Synthesis of O-Linked Glycopeptides Using Enzymatic Catalysis
David Lim Final Ph.D. Seminar
Time & Place
Wed, 09 Mar 2016 12:00:00 NZDT in Room 531
All are welcome
Enzymes have many advantages over conventional synthetic methods. They can be used without the need of a protecting group strategy whilst maintaining high stereo- and regiochemistry. Over the past few decades, the use of enzymes has become prevalent because of their catalytic efficiency and their ability to be used under ‘green’ conditions.

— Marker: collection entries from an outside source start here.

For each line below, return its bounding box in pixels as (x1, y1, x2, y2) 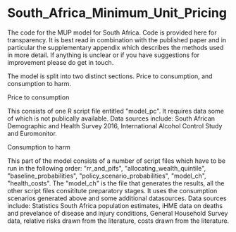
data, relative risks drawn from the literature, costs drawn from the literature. (7, 216, 230, 225)
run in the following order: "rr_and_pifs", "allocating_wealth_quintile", (7, 164, 206, 172)
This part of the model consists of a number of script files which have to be (7, 157, 226, 165)
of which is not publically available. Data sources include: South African (7, 114, 216, 123)
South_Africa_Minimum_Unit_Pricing (7, 5, 228, 21)
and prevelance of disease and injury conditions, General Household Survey (7, 209, 228, 217)
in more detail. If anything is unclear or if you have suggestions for (7, 51, 200, 59)
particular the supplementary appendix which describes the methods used (7, 43, 224, 51)
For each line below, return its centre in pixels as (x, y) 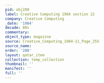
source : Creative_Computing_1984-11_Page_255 (52, 41)
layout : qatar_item (25, 55)
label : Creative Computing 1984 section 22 (50, 14)
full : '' (14, 73)
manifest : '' (18, 69)
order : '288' (18, 50)
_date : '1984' (20, 23)
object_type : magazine (28, 37)
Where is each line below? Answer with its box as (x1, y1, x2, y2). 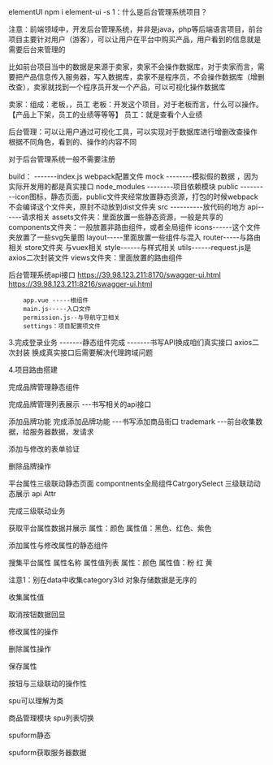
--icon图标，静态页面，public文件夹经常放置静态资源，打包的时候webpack (8, 192, 258, 201)
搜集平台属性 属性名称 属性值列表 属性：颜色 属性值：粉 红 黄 (8, 558, 213, 567)
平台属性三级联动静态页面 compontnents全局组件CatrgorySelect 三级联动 (8, 478, 254, 488)
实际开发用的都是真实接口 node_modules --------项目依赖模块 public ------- (8, 182, 264, 191)
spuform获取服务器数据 (8, 748, 87, 757)
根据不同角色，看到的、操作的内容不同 (8, 137, 136, 146)
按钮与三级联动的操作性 (8, 679, 87, 688)
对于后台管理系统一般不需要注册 (8, 154, 115, 164)
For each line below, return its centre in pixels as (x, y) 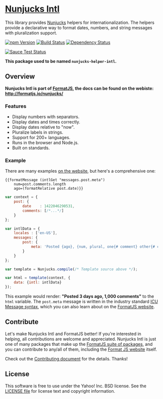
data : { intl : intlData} (38, 282)
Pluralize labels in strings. (38, 132)
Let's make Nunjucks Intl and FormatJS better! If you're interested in (73, 334)
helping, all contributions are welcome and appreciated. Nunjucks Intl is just (81, 339)
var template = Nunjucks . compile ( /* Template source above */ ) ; (71, 269)
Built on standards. (31, 148)
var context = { (21, 197)
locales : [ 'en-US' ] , (35, 233)
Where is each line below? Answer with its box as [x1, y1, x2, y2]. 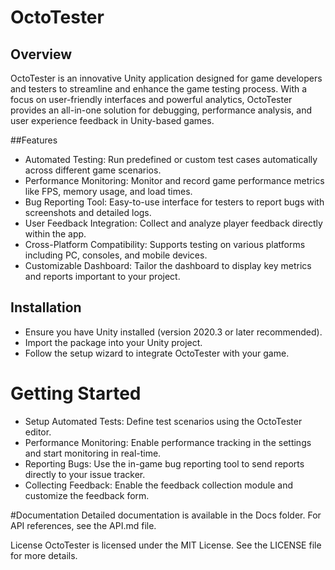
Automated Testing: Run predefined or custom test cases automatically [24, 154, 318, 165]
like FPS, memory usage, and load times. [24, 186, 193, 197]
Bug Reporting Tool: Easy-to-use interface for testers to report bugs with [24, 196, 325, 208]
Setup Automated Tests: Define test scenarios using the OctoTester [24, 415, 303, 427]
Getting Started [10, 382, 142, 405]
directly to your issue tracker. [24, 468, 146, 480]
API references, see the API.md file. [10, 519, 157, 531]
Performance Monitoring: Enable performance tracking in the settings [24, 436, 312, 448]
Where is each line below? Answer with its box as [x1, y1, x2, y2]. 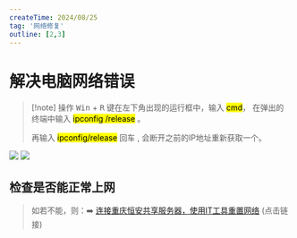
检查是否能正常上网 [9, 180, 115, 195]
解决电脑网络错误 [9, 71, 136, 91]
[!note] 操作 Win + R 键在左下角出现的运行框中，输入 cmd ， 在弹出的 [30, 102, 284, 113]
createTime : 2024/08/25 [9, 13, 98, 22]
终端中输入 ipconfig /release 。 [30, 114, 146, 124]
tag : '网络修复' [9, 21, 64, 30]
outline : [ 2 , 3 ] [9, 30, 66, 38]
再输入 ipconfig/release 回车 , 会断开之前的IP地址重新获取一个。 [30, 132, 267, 143]
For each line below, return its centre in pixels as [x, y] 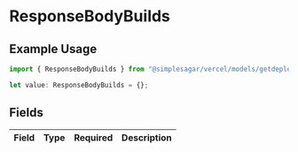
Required [94, 137]
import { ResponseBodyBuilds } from [77, 69]
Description [147, 137]
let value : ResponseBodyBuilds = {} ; [79, 85]
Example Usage [53, 49]
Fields [27, 113]
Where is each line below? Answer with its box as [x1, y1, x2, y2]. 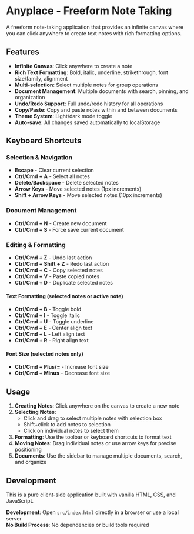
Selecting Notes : [14, 409, 56, 416]
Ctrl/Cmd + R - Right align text [14, 337, 89, 344]
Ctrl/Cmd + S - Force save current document [14, 226, 125, 233]
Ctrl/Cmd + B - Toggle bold [14, 306, 82, 313]
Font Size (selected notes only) [6, 350, 83, 357]
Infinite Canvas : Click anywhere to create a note [14, 62, 133, 69]
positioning [14, 446, 42, 453]
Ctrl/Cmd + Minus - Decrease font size [14, 369, 111, 377]
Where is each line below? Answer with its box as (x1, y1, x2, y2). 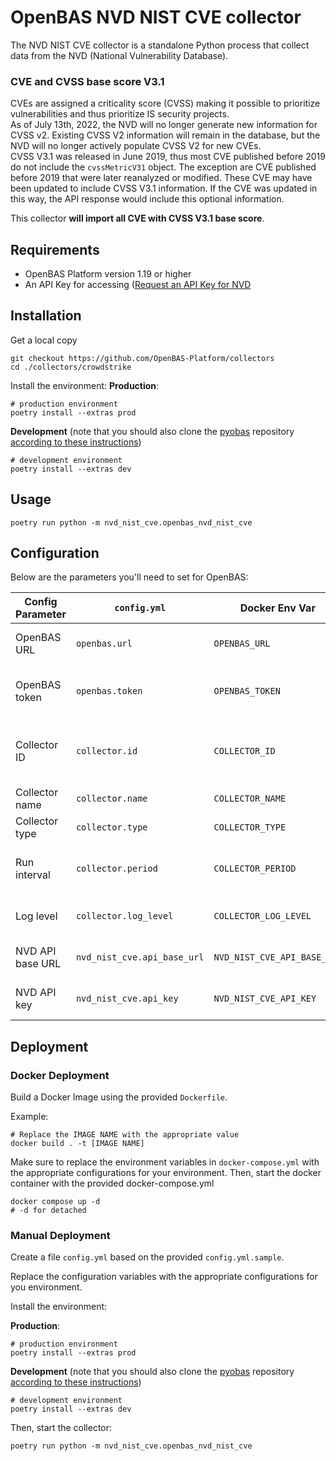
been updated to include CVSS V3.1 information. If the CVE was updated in (10, 182, 318, 195)
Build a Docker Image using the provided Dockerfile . (10, 1091, 228, 1103)
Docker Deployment (10, 1068, 110, 1082)
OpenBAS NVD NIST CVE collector (10, 6, 302, 29)
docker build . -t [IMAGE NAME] (10, 1139, 145, 1149)
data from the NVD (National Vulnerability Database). (10, 49, 229, 61)
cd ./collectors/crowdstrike (10, 362, 132, 372)
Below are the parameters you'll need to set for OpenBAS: (10, 571, 249, 583)

In particular, the construction of glycosidic linkages using glycosidases is becoming increasingly widespread. However, the tendency for the product of the reverse hydrolysis to be a substrate for the natural enzymatic hydrolysis reaction has plagued this process with low yields. To remedy this, glycosynthases, class of mutant glycosidases, have been engineered to eliminate hydrolytic activity. In the presence of an activated donor substrate and an appropriate acceptor, glycosynthases are able to catalyze the formation of the glycosidic linkage, and not the hydrolysis leading to high yields.
This presentation will focus on the synthesis of activated O-glycan donors, and the expression, purification, and mutagenesis of glycosidase enzymes of the super-family GH101. Subsequent kinetic assays and glycosylation investigations with various acceptors using the wild-type and mutant enzymes will also be presented.